The objective of separating the role CEO and chairman is to enhance the corporate
governance of GoPro and to minimize the conflict of interests between the board and the
management. The split role in corporations has been widely recommended and there are
empirical evidences have found that an independent chairman structure brings benefits to
firm performance. Since 2007, there are 35% of S&P 500 boards has separated the
chairperson and CEO, the number increased dramatically to 48% in 2017 and reached 52% in
2019 (Nili 2019). This statistic has shown that many firms are concerned about the combined
position which hindered the board’s ability to oversee the management, hence, the practice of
splitting duality roles is increasing. In addition, an independent director should hold the chair
position at GoPro when the splitting process takes place in order to separate the duties
between CEO and chairman (Adrian et al. 2013). Moreover, the conflict of interests can be
avoided when having the board of CEO non-duality as CEO will not be dominated the board
of directors which in turn CEO cannot pursue their own self-interest and shareholders interest
are better protected (Abels & Martelli 2013). As a result, directors will be free to give their
ideas and decisions to the CEO in evaluating of management and planning corporate strategy
which can improve GoPro financial performance. According to Saibaba & Ansari (2011),
many large corporations with CEO non-duality tend to have higher sales revenue, profits,
shareholder returns and return on assets.
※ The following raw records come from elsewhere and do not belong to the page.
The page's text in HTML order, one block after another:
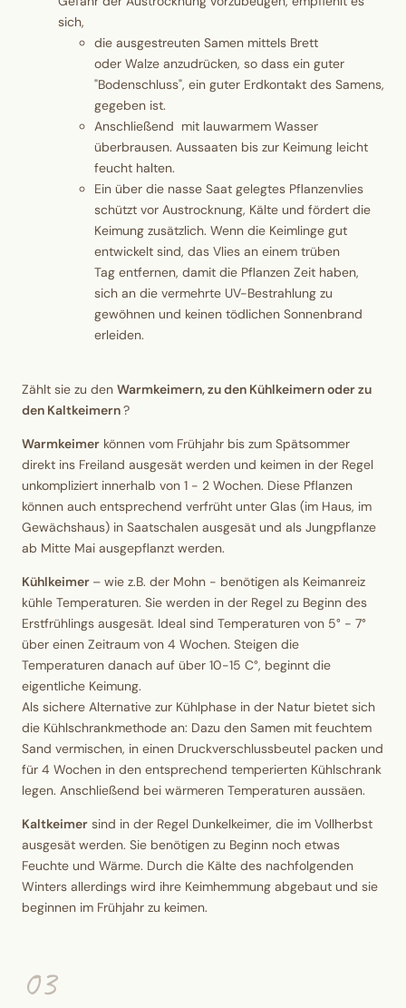
sich,
die ausgestreuten Samen mittels Brett
oder Walze anzudrücken, so dass ein guter
"Bodenschluss", ein guter Erdkontakt des Samens,
gegeben ist.
Anschließend mit lauwarmem Wasser
überbrausen. Aussaaten bis zur Keimung leicht
feucht halten.
Ein über die nasse Saat gelegtes Pflanzenvlies
schützt vor Austrocknung, Kälte und fördert die
Keimung zusätzlich. Wenn die Keimlinge gut
entwickelt sind, das Vlies an einem trüben
Tag entfernen, damit die Pflanzen Zeit haben,
sich an die vermehrte UV-Bestrahlung zu
gewöhnen und keinen tödlichen Sonnenbrand
erleiden.
Zählt sie zu den Warmkeimern, zu den Kühlkeimern oder zu
den Kaltkeimern?
Warmkeimer können vom Frühjahr bis zum Spätsommer
direkt ins Freiland ausgesät werden und keimen in der Regel
unkompliziert innerhalb von 1 - 2 Wochen. Diese Pflanzen
können auch entsprechend verfrüht unter Glas (im Haus, im
Gewächshaus) in Saatschalen ausgesät und als Jungpflanze
ab Mitte Mai ausgepflanzt werden.
Kühlkeimer – wie z.B. der Mohn - benötigen als Keimanreiz
kühle Temperaturen. Sie werden in der Regel zu Beginn des
Erstfrühlings ausgesät. Ideal sind Temperaturen von 5° - 7°
über einen Zeitraum von 4 Wochen. Steigen die
Temperaturen danach auf über 10-15 C°, beginnt die
eigentliche Keimung.
Als sichere Alternative zur Kühlphase in der Natur bietet sich
die Kühlschrankmethode an: Dazu den Samen mit feuchtem
Sand vermischen, in einen Druckverschlussbeutel packen und
für 4 Wochen in den entsprechend temperierten Kühlschrank
legen. Anschließend bei wärmeren Temperaturen aussäen.
Kaltkeimer sind in der Regel Dunkelkeimer, die im Vollherbst
ausgesät werden. Sie benötigen zu Beginn noch etwas
Feuchte und Wärme. Durch die Kälte des nachfolgenden
Winters allerdings wird ihre Keimhemmung abgebaut und sie
beginnen im Frühjahr zu keimen.
03
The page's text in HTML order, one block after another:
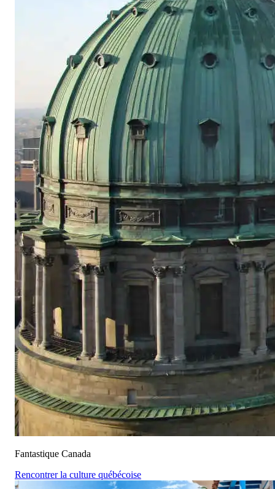
Fantastique Canada
Rencontrer la culture québécoise
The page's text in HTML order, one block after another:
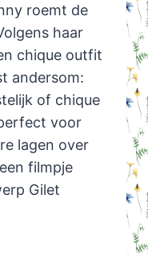
roemt de
haar
chique outfit
andersom:
of chique
voor
lagen over
filmpje
Gilet

Furthermore, the splitting duality roles can help both CEO and chairman to focus on their
responsibilities, CEO will focus more on managing the company’s activities and chairman
will focus on leading the board by monitoring management’s decisions. From the agency
theory, appointing independent non-executive chairman is likely to enhance firms’ financial
performance as separate leadership structure can ensure better monitoring role of the board
and the role of independent non-executive chairman is important if the CEO become
powerful and influential (Rahman et al. 2015).

Conclusion

In conclusion, although GoPro corporate governance is seemed to be adequate that met all the
corporate governance principles in terms of committees, board independence, expertise,
meeting, interaction, etc., there is still a drawback of having Mr. Woodman who is served as
both CEO and chairman positions which brings the conflict of interests between the board
and the management, not all, it also directly effect to the board of directors in providing
decisions which can negatively effect to firm financial performance. Hence, recommendation
is provided to separate the role of CEO and chairman of Mr. Woodman in order to improve
the oversight management and bring better performance.